_WHAT YOU ARE ASKED TO DO_
From the line with "Text of this" to the end of the data below, restate each line word for word, both ends included, without the pictures.

(Data records)
══════
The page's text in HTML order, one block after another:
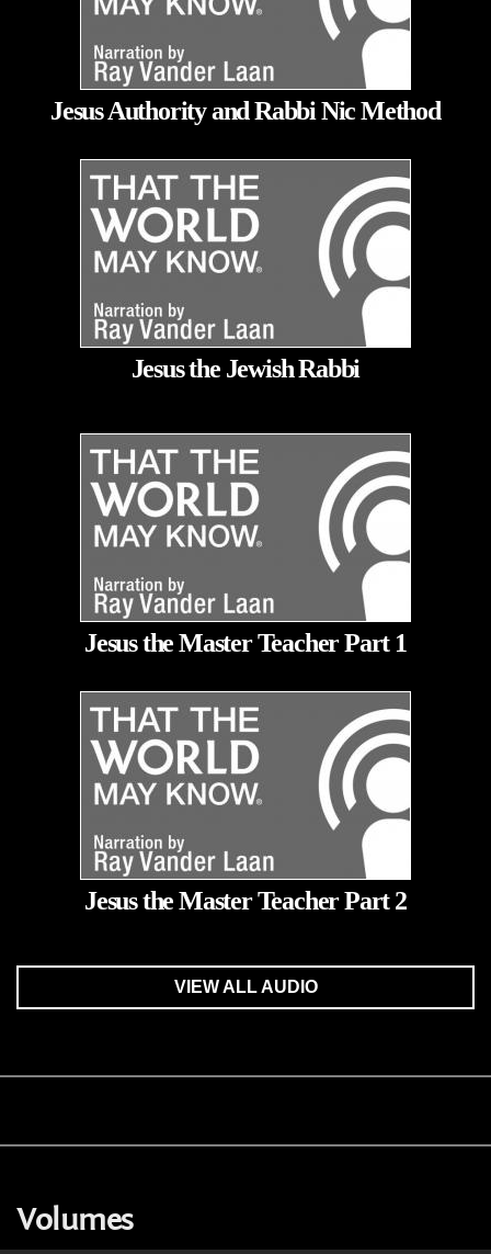
Jesus Authority and Rabbi Nic Method
Jesus the Jewish Rabbi
Jesus the Master Teacher Part 1
Jesus the Master Teacher Part 2
VIEW ALL AUDIO
Volumes
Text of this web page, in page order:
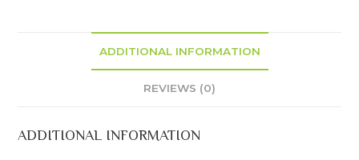
ADDITIONAL INFORMATION
REVIEWS (0)
ADDITIONAL INFORMATION
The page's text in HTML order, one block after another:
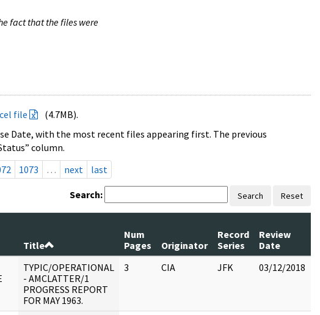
══════
_EXERCISE RESULT_
Text of this web page, in page order:
ADDITIONAL INFORMATION
REVIEWS (0)
ADDITIONAL INFORMATION
The page's text in HTML order, one block after another:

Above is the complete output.